远上白云间 第186章

作者:南楼明月 标签: 强强 宫廷侯爵 正剧 权谋 穿越重生

苏胤的嘴角明显弯起,也不知道这人有什么样的魔力,他似乎只要一靠近,自己心底的那股子痛意便会忽地消散。

方才开门的时候,他便听到了,但是苏胤一直没有动,认真地听着萧湛一步步靠近自己的脚步声。

苏胤反手握住了萧湛的手,然后缓缓睁开眼,身子自然地往里侧微微挪了一下。

萧湛“从善如流”地勾唇一笑,翻身而躺在了苏胤的身边:“这几日,我都见不着你。”

苏胤微微偏头,睁开眼,借着极为微弱的光,准确无误地捕捉到萧湛的眼神,抬了手抚上萧湛的脸侧。

“让你担心了。九思说,你今天带他去见安小世子了?”

萧湛有些不大高兴:“你有时间见顾九思,却没时间见我?陪我说话?”

萧湛的话说得很轻,语气中带着几分明显说给苏胤听得委屈,苏胤轻笑了一声,忽然觉得这样的萧湛,总是在他心头上撩拨。

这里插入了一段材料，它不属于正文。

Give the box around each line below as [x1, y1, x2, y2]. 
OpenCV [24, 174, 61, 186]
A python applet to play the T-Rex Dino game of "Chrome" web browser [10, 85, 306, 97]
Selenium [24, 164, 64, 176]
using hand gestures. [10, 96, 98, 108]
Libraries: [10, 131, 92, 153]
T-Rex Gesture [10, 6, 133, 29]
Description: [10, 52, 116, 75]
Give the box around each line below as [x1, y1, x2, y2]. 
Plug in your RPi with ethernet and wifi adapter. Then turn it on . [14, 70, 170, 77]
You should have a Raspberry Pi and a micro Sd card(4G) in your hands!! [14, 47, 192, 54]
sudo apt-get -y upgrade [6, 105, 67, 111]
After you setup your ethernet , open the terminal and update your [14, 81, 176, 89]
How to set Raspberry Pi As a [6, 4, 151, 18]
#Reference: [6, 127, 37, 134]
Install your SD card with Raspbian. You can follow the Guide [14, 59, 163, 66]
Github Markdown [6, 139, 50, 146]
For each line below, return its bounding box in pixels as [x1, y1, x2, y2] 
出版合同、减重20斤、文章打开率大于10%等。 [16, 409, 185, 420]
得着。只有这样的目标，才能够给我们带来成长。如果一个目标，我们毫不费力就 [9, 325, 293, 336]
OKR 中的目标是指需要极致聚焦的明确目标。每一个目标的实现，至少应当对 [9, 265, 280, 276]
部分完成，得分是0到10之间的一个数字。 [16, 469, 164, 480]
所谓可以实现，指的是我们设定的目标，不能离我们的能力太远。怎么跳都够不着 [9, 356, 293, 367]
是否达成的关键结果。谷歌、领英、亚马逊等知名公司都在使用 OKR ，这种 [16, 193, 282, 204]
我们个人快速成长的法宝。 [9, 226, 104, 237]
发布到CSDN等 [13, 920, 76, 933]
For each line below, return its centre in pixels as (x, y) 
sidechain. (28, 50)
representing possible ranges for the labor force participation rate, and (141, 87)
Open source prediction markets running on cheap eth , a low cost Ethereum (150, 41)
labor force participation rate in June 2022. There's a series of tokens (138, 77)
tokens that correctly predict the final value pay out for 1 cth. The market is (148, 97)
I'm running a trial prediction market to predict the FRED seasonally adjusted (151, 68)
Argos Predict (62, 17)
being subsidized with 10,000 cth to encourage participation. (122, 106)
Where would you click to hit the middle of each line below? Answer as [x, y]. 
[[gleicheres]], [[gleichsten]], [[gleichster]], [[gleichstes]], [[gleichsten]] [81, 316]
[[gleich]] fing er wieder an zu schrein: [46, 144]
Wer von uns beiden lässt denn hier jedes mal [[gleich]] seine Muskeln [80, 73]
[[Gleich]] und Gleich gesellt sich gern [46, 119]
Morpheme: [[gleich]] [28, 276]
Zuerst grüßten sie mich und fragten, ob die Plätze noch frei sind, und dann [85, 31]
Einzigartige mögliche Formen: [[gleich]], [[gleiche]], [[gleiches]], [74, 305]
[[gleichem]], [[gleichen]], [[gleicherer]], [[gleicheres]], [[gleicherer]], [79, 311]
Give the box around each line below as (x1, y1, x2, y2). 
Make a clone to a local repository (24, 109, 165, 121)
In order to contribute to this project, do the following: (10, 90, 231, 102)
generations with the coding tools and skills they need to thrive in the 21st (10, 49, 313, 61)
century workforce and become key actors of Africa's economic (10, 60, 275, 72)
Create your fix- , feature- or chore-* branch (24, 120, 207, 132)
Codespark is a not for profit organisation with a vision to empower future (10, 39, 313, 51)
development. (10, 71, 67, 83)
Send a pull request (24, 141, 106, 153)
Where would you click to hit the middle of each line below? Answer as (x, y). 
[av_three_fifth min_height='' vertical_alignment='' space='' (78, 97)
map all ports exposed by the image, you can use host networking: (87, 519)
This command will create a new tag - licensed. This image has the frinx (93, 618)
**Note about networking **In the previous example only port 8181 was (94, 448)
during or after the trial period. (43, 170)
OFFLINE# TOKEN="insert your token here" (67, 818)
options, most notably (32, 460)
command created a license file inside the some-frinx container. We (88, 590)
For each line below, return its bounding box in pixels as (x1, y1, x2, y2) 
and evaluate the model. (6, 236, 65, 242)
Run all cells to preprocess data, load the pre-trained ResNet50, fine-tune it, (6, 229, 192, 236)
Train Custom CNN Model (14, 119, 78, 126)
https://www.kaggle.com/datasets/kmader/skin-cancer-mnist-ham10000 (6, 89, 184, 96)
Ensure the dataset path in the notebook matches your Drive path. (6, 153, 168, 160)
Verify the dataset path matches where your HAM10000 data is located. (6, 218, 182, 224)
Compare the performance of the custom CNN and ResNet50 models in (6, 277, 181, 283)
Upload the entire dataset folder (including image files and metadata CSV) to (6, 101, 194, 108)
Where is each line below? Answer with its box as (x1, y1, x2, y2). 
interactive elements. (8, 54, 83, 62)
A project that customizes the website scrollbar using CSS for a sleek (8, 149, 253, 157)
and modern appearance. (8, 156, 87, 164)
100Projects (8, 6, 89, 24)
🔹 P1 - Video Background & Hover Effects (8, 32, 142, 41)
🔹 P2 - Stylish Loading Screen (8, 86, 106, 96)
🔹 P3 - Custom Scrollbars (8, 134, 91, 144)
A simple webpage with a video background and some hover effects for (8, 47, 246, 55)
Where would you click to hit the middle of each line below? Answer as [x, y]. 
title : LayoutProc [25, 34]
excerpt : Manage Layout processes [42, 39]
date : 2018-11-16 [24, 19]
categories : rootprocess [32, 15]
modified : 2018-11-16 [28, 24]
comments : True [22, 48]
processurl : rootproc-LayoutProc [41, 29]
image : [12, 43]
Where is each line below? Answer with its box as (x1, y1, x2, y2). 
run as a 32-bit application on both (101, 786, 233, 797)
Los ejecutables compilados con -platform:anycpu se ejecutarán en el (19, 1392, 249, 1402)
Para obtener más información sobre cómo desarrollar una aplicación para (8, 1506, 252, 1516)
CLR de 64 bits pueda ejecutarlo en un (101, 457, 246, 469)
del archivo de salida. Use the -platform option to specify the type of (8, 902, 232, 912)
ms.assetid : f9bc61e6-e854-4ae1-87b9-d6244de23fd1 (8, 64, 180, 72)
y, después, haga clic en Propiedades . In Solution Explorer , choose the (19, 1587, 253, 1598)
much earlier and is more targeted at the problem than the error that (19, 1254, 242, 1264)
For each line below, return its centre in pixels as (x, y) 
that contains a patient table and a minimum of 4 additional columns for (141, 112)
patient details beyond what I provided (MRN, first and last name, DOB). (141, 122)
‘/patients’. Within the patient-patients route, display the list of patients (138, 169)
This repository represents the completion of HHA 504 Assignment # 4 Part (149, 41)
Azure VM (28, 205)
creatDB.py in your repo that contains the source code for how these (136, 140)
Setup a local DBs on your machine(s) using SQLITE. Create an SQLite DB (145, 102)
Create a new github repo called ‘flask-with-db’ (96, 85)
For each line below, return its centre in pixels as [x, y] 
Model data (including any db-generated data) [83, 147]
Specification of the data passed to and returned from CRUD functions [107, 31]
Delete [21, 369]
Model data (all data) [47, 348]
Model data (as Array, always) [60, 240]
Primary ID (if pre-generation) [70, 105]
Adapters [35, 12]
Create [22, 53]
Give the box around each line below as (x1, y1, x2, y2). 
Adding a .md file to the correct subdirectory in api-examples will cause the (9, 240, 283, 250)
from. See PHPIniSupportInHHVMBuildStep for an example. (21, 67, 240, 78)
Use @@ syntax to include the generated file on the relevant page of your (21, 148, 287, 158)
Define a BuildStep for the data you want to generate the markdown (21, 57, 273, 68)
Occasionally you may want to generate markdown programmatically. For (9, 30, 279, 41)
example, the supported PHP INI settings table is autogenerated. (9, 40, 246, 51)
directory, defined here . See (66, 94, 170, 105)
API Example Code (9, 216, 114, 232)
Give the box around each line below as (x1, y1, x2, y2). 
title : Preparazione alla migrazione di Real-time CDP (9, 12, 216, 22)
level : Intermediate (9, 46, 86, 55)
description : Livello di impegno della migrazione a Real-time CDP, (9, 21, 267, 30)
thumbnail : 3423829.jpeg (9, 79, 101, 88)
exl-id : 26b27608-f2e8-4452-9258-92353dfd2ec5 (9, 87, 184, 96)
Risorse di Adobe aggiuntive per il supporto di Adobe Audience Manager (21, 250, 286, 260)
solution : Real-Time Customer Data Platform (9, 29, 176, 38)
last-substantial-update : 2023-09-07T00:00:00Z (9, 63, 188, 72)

两个人的气息交织在一起,苏胤稍稍凑近了一些:“是我的错,我自罚。”

萧湛微微眯了眸子,刚想开口问一句你想怎么罚。

苏胤软软的唇便贴了上来…..

萧湛…。很快便偃旗息鼓,心底微弱的闪着一个声音:你管这叫自罚??

第215章

熟悉的气息,在彼此之间缠绕,如同双生纠缠的藤蔓,密不可分。

对于苏胤,萧湛从来都没有想过要拒绝,何况是送上门来的机会,不过很快萧湛便身体力行地让我能够苏胤体验了一把,什么才是真正的惩罚。

因为允吸,苏胤胸腔里的空气很快便被萧湛掠夺一空。

看着苏胤泛着潮红的双颊,以及攀附在自己后颈的双手逐级用力,因为失神而控制不住力道的时候,萧湛总算给了苏胤重新喘气的机会,离开时,还不忘“狠狠”地再苏胤的红透的唇角咬上了一口,很快,便沁出了一滴妖冶的血珠。

“这才叫惩罚。”

萧湛倾身贴着苏胤的耳边,带着蛊惑的声音低喃道。

尽管唇角咬破了,可是苏胤却一点也不觉得疼,目光落在萧湛勾着唇角的侧脸上,眉目之间因为方才的心动而愉悦的舒展开来,微微弯着,高挺的鼻梁落下一块阴影,刚好遮住了半边,完美的侧脸展现在苏胤的眼前。

苏胤稍稍动了动,“嗯。”

被心意蛊惑着,稍稍仰头,刚好便亲在了萧湛的侧脸。

原本落在苏胤唇角的那枚鲜红的血珠,恰到好处地匀了一半,在了萧湛的的脸颊上。

萧湛顿时身体的某一根神经忽然一紧一踌。

苏胤见状,原本搂着萧湛脖子的手臂稍许紧了紧,颇为“体贴”地将萧湛脸颊上的那半枚血珠,用舌尖包裹着,带走了。

......

萧湛没料到苏胤会直接这般撩拨他,让他原本想要来“兴师问罪”+“表明心迹”的计划尽数打乱。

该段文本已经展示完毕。